Lekarz nie wiedział, że przepisał viagrę pedofilowi?
Francuski lekarz więzienny, oskarżony o przepisanie viagry pedofilowi podejrzanemu o zgwałcenie dziecka, po wyjściu z więzienia tłumaczył się, że nic nie wiedział o dewiacji pacjenta - podała gazeta "Le Parisien".
61-letni Francis Evrard, notoryczny pedofil, który spędził 18 lat w więzieniu za zgwałcenie trojga dzieci, został 2 lipca zwolniony i w minioną środę porwał z ulicy w Roubaix pięcioletniego chłopca.
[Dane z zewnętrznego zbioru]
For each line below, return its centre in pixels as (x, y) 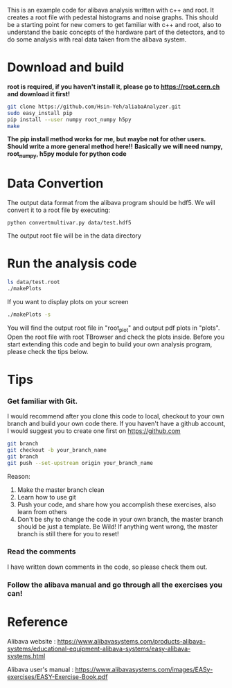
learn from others (42, 511)
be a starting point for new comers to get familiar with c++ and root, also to (114, 25)
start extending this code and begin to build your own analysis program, (110, 344)
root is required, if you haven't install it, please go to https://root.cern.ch (114, 87)
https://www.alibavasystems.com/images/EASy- (144, 669)
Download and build (66, 68)
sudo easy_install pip (40, 113)
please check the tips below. (48, 351)
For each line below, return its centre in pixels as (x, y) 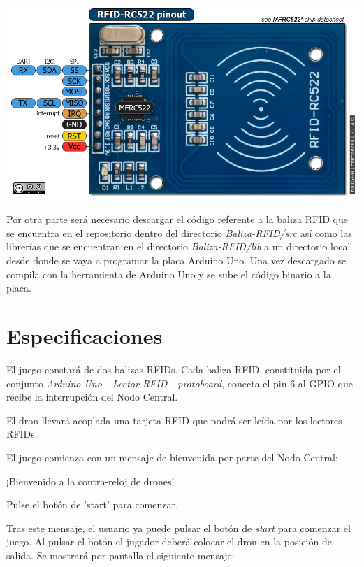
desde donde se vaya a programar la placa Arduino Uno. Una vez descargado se (176, 260)
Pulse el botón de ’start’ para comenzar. (92, 504)
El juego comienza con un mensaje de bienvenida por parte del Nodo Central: (172, 457)
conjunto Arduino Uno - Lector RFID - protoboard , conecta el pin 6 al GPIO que (180, 383)
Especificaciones (85, 336)
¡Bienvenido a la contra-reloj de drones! (90, 481)
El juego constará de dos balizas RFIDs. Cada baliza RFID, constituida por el (174, 369)
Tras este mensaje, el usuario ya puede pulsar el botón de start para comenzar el (179, 527)
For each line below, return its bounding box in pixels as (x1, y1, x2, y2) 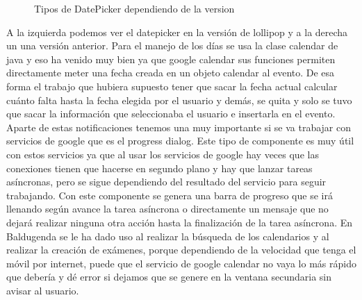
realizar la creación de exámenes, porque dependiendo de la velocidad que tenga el (6, 242, 356, 257)
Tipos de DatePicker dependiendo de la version (34, 1, 235, 15)
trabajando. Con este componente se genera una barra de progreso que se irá (6, 187, 333, 202)
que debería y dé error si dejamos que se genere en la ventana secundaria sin (6, 269, 332, 284)
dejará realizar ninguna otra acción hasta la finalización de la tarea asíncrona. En (6, 215, 353, 229)
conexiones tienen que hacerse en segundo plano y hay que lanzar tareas (6, 160, 313, 175)
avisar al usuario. (6, 283, 79, 297)
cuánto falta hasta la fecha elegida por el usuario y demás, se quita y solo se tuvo (6, 92, 352, 107)
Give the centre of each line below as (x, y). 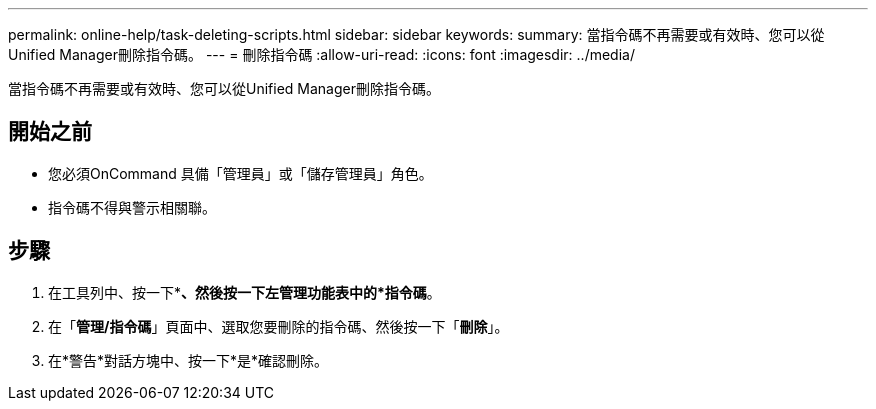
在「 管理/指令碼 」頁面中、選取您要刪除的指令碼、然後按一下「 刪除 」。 (278, 326)
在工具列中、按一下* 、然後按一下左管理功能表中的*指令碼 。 (244, 292)
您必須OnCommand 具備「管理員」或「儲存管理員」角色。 (240, 173)
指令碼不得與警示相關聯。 (132, 207)
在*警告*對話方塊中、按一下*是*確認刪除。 (188, 360)
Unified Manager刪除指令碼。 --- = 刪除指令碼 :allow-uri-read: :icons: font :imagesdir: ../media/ (321, 54)
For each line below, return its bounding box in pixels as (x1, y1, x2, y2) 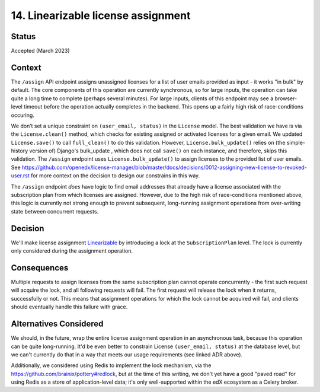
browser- (274, 95, 297, 102)
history (11, 147, 28, 154)
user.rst (11, 172, 30, 179)
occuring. (11, 111, 35, 119)
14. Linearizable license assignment (11, 9, 191, 22)
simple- (286, 139, 305, 146)
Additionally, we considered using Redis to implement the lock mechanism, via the (11, 362, 212, 369)
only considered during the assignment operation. (11, 247, 133, 254)
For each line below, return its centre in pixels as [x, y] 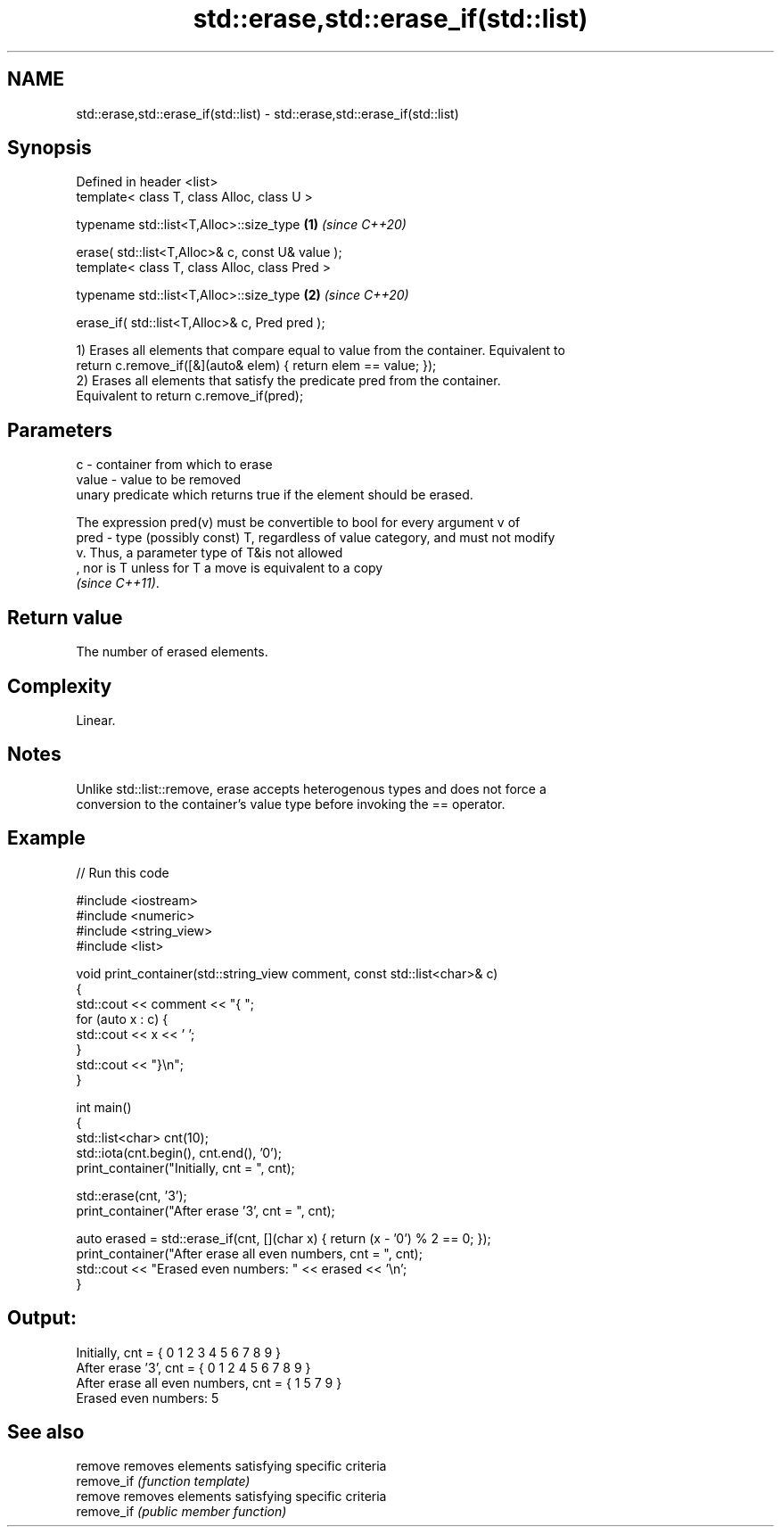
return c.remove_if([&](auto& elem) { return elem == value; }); [256, 366]
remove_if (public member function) [181, 1512]
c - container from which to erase [174, 465]
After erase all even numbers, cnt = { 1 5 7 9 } [209, 1382]
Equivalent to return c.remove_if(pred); [190, 396]
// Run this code [123, 872]
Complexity [60, 686]
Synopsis [49, 148]
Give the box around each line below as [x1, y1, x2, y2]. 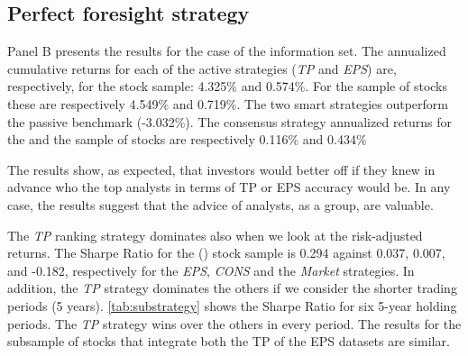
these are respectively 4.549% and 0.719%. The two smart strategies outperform [7, 94, 449, 113]
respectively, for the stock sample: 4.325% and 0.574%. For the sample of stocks [7, 77, 448, 96]
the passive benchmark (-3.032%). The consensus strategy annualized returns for [7, 112, 453, 131]
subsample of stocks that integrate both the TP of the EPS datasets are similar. [7, 332, 450, 351]
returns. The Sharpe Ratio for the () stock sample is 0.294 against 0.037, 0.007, [7, 243, 445, 262]
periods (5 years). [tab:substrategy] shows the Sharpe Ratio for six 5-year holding [7, 296, 457, 315]
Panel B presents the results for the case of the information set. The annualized [7, 41, 446, 60]
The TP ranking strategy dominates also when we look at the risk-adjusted [7, 225, 423, 244]
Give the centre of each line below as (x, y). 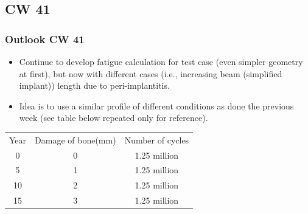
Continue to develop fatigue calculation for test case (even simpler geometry (161, 61)
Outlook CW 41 (45, 39)
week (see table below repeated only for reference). (114, 118)
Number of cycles (157, 140)
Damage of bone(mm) (75, 140)
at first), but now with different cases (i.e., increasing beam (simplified (151, 73)
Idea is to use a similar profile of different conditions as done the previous (156, 105)
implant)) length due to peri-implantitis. (94, 85)
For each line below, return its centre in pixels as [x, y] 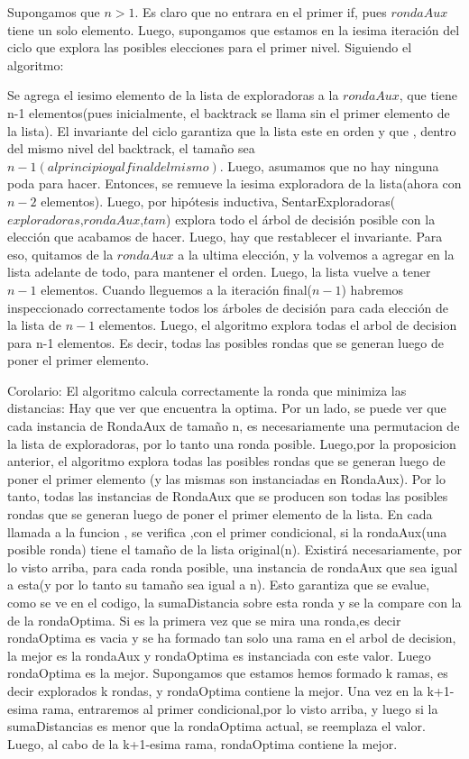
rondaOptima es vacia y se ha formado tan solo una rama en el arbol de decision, [232, 638]
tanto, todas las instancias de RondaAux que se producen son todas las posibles [228, 496]
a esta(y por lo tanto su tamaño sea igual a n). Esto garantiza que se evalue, [219, 585]
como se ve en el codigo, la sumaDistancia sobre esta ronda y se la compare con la [234, 602]
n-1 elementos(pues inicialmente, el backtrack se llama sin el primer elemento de [229, 112]
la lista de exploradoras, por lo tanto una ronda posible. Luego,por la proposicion [232, 443]
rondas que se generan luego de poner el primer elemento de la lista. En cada [220, 514]
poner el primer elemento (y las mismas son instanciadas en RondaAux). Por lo [226, 478]
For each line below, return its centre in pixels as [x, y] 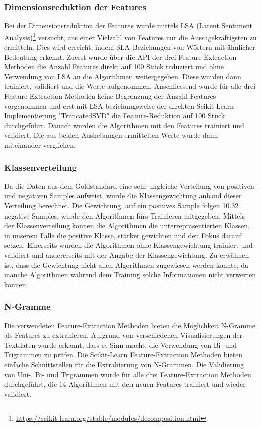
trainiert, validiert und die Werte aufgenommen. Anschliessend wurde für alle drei [130, 86]
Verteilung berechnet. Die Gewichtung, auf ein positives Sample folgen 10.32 [121, 205]
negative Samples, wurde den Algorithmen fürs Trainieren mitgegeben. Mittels [124, 215]
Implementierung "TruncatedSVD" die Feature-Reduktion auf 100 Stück [115, 116]
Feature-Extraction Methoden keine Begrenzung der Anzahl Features [110, 96]
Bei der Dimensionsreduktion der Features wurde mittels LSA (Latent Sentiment [128, 25]
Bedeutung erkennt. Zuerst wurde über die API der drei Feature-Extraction [120, 56]
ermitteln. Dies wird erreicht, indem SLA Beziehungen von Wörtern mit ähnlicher [130, 47]
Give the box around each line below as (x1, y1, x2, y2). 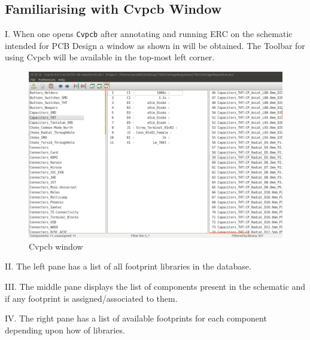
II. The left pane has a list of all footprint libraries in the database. (5, 260, 251, 272)
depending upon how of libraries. (5, 323, 125, 336)
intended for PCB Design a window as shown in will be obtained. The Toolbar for (5, 39, 305, 51)
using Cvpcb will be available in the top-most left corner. (5, 51, 215, 63)
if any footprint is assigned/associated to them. (5, 292, 178, 304)
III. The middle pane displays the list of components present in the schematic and (5, 280, 306, 293)
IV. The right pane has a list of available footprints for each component (5, 312, 267, 324)
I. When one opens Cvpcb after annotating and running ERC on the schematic (5, 27, 293, 40)
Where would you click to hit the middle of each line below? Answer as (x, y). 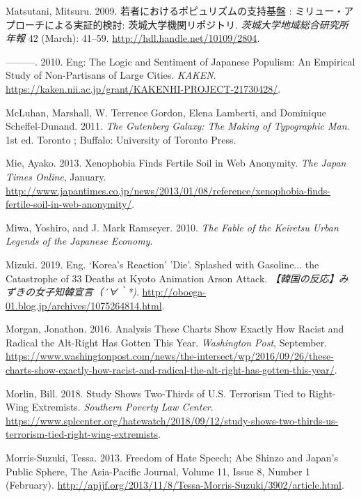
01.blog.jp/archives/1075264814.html (84, 305)
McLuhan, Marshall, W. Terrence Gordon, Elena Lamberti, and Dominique (166, 112)
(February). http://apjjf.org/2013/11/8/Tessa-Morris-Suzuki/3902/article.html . (175, 485)
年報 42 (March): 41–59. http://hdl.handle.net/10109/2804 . (133, 38)
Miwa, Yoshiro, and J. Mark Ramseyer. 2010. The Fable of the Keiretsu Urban (172, 227)
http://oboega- (174, 292)
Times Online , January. (56, 176)
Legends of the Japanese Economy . (79, 241)
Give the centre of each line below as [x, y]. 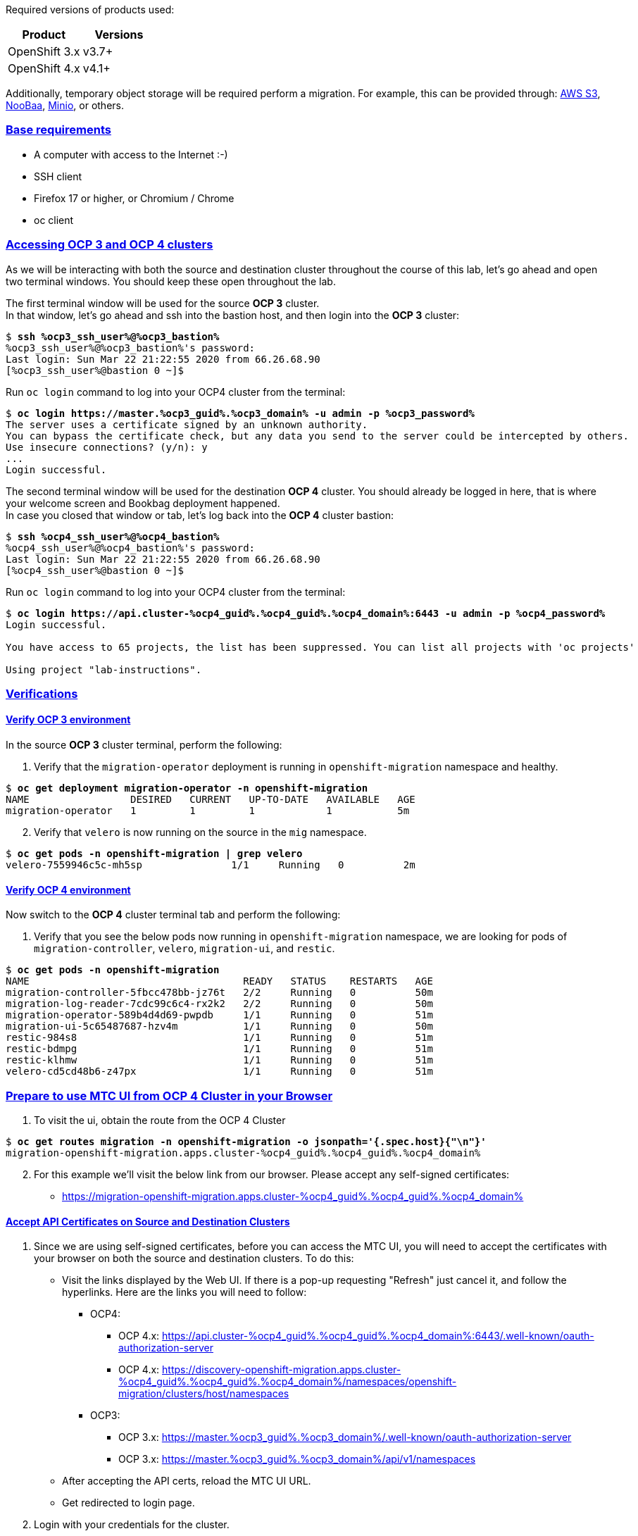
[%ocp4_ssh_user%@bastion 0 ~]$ [95, 570]
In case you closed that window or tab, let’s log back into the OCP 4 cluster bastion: [200, 515]
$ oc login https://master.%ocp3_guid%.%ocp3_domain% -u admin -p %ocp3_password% [240, 413]
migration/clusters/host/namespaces [204, 1394]
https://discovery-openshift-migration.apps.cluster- [282, 1370]
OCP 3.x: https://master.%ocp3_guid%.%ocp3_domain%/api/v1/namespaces [297, 1459]
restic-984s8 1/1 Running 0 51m [219, 1038]
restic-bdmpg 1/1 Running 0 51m [219, 1049]
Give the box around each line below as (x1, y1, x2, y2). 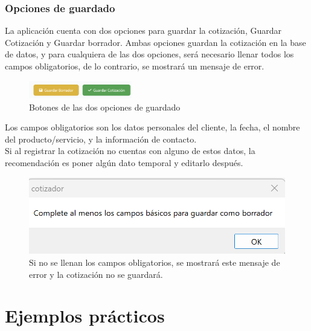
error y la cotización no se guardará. (29, 268, 163, 280)
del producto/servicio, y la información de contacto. (5, 132, 197, 145)
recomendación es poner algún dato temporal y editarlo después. (5, 156, 243, 169)
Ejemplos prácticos (5, 303, 165, 328)
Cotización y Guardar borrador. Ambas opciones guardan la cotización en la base (5, 36, 306, 48)
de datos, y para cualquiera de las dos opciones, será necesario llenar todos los (5, 48, 294, 60)
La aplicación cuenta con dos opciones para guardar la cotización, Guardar (5, 24, 281, 37)
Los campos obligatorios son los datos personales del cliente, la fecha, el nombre (5, 121, 300, 133)
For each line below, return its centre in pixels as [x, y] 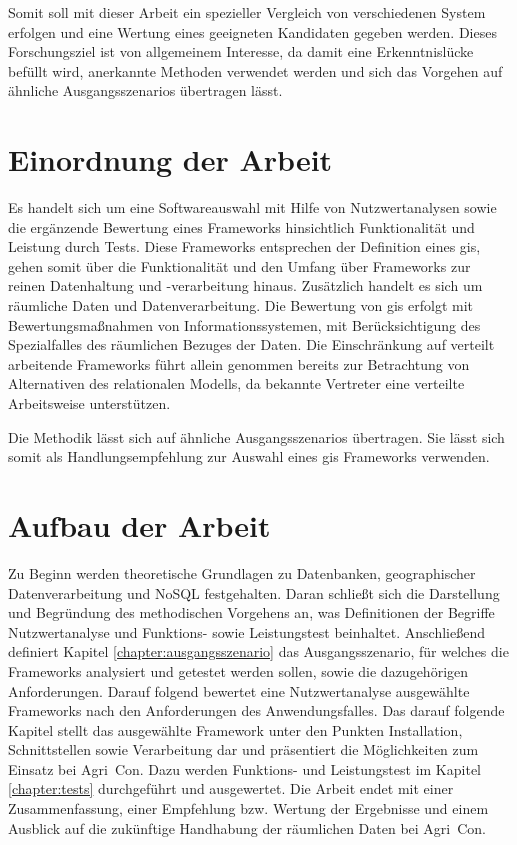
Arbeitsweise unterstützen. [89, 403]
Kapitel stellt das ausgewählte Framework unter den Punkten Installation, [235, 729]
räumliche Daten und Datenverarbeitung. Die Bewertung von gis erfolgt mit [241, 305]
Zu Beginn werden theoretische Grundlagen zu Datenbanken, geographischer [242, 572]
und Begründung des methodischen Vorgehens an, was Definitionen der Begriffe [251, 612]
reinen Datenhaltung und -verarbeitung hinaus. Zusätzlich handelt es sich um [245, 285]
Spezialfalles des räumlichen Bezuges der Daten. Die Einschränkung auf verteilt [251, 344]
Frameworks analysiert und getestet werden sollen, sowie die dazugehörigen [238, 670]
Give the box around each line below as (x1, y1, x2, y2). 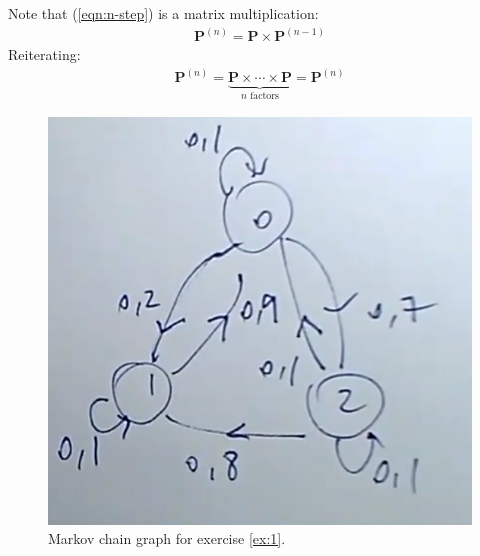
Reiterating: (8, 44, 81, 65)
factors (250, 91, 279, 101)
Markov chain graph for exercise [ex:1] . (48, 528, 286, 549)
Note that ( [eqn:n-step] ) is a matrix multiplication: (8, 3, 319, 23)
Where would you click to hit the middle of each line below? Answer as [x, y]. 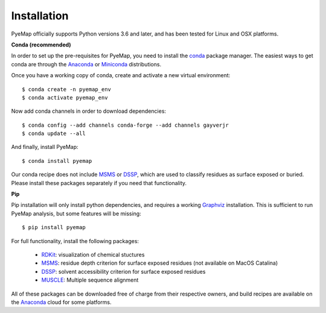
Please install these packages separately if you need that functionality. [99, 183]
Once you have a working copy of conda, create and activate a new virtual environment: [121, 75]
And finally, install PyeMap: [45, 147]
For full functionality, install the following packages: [75, 241]
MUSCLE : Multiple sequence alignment [90, 280]
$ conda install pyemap [57, 161]
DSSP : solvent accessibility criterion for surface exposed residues [123, 271]
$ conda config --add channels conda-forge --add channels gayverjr [125, 125]
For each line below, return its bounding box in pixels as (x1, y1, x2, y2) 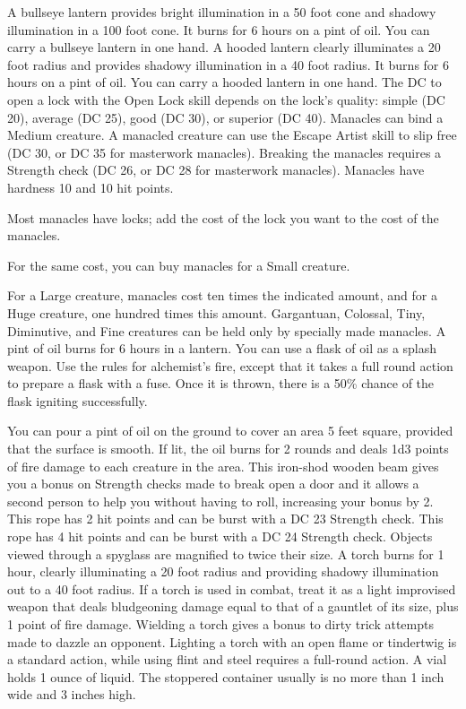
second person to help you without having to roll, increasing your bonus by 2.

Obydwóch, niekompletnie ubranych, policja znalazła w garażu wykorzystywanym przez Evrarda.
Zeznał on - według gazety - że w więzieniu lekarz przepisał mu pigułki na powstrzymanie popędu płciowego. Policja znalazła tymczasem u niego w kieszeni viagrę.
W wywiadzie udzielonym "Le Parisien" niewymieniony z nazwiska lekarz twierdził, że nie wiedział o dewiacji więźnia, gdyż nie dysponował jego dokumentacją i nie poprosił o nią.
Nie mam dostępu do dokumentacji dotyczącej przestępstw popełnianych przez więźniów. Nie potrzebuję jej, aby ich leczyć - powiedział lekarz.
Cała sprawa wzbudziła ogromne zainteresowanie mediów i polityków. W poniedziałek prezydent Nicolas Sarkozy opowiedział się za "kastracją chemiczną" dewiantów seksualnych.